=== Section Start ===

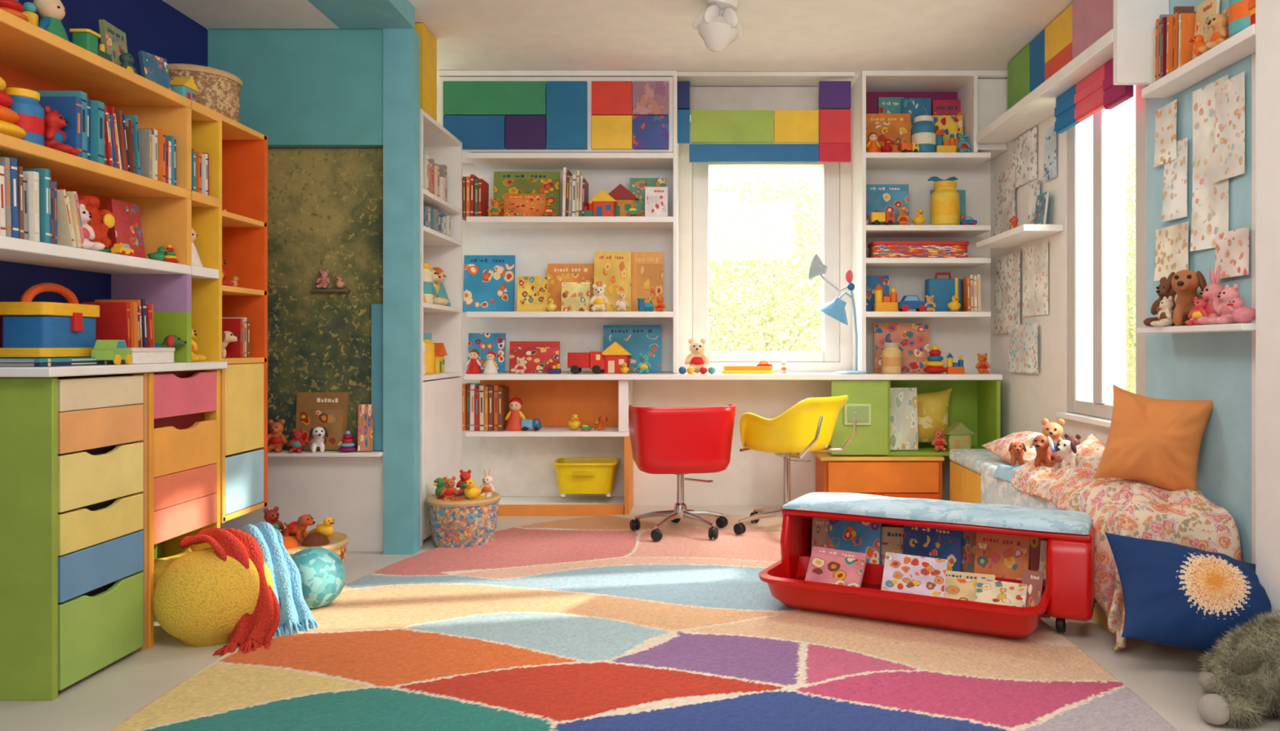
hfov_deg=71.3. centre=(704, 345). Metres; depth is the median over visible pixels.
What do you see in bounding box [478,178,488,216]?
book
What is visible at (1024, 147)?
drawing
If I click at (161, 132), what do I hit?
book
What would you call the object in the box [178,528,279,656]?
throw blanket
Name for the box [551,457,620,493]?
plastic bin
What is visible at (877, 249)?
game box
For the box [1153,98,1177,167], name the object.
drawing
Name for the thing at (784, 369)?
plush bear
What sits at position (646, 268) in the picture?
picture book
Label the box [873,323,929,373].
picture book
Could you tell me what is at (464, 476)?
plush bear
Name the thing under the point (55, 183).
book
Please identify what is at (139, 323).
book
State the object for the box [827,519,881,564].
picture book
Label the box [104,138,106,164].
book
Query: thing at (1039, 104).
box shelf
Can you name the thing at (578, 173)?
book
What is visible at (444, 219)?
book
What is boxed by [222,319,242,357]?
book
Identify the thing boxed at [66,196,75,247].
book
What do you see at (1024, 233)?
wall shelf
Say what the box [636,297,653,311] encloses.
train
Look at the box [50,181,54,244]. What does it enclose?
book
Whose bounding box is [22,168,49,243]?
book
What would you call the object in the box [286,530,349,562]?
woven basket
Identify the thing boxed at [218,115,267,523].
tall cabinet
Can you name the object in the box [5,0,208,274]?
wall
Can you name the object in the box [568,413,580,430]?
duck
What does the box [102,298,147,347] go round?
book
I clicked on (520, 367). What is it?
plush bear
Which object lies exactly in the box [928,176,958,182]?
ribbon
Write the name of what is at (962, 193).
picture book
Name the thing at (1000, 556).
picture book
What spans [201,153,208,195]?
book
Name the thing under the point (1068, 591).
bench
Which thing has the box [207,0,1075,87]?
ceiling
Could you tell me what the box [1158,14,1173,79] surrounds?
book
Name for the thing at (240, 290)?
shelf
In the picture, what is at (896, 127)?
picture book
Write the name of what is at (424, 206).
book
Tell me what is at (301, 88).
wall
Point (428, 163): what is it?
book
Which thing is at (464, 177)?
book
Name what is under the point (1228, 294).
plush bear
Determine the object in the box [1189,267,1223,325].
plush bunny
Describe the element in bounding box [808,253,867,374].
desk lamp
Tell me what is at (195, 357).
plush bear
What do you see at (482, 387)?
book
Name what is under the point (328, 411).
picture book
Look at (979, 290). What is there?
book
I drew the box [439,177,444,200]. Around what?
book
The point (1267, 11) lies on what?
trim
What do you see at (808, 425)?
desk chair
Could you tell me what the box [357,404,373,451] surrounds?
picture book
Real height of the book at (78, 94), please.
0.177 m
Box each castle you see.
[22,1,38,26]
[547,358,560,373]
[578,200,593,216]
[873,283,897,311]
[935,130,956,152]
[946,352,964,373]
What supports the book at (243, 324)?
on the tall cabinet at (244, 383)
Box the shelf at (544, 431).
[465,426,629,436]
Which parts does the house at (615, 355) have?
door
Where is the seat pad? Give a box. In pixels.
[782,492,1092,535]
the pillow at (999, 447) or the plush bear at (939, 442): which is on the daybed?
the pillow at (999, 447)
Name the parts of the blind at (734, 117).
fabric panel, fabric panel, fabric panel, fabric panel, fabric panel, fabric panel, fabric panel, fabric panel, fabric panel
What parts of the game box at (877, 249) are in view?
lid
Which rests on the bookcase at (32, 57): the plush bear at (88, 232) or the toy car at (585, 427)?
the plush bear at (88, 232)
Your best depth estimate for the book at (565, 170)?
4.68 m
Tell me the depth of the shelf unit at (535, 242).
4.96 m
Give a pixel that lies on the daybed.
(972, 471)
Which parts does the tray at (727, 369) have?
rail, rail
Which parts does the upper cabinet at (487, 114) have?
door, door, door, door, door, door, door, door
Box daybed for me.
[949,448,1115,635]
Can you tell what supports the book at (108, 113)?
on the bookcase at (32, 57)
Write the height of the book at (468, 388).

=== Section End ===

Work to complete: Each line from the one containing "Name what is under the point (328, 411)." through the final line of the records must be repeated exactly, with no line added or dropped.

Solution:
Name what is under the point (328, 411).
picture book
Look at (979, 290). What is there?
book
I drew the box [439,177,444,200]. Around what?
book
The point (1267, 11) lies on what?
trim
What do you see at (808, 425)?
desk chair
Could you tell me what the box [357,404,373,451] surrounds?
picture book
Real height of the book at (78, 94), please.
0.177 m
Box each castle you see.
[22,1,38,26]
[547,358,560,373]
[578,200,593,216]
[873,283,897,311]
[935,130,956,152]
[946,352,964,373]
What supports the book at (243, 324)?
on the tall cabinet at (244, 383)
Box the shelf at (544, 431).
[465,426,629,436]
Which parts does the house at (615, 355) have?
door
Where is the seat pad? Give a box. In pixels.
[782,492,1092,535]
the pillow at (999, 447) or the plush bear at (939, 442): which is on the daybed?
the pillow at (999, 447)
Name the parts of the blind at (734, 117).
fabric panel, fabric panel, fabric panel, fabric panel, fabric panel, fabric panel, fabric panel, fabric panel, fabric panel
What parts of the game box at (877, 249) are in view?
lid
Which rests on the bookcase at (32, 57): the plush bear at (88, 232) or the toy car at (585, 427)?
the plush bear at (88, 232)
Your best depth estimate for the book at (565, 170)?
4.68 m
Tell me the depth of the shelf unit at (535, 242).
4.96 m
Give a pixel that lies on the daybed.
(972, 471)
Which parts does the tray at (727, 369) have?
rail, rail
Which parts does the upper cabinet at (487, 114) have?
door, door, door, door, door, door, door, door
Box daybed for me.
[949,448,1115,635]
Can you tell what supports the book at (108, 113)?
on the bookcase at (32, 57)
Write the height of the book at (468, 388).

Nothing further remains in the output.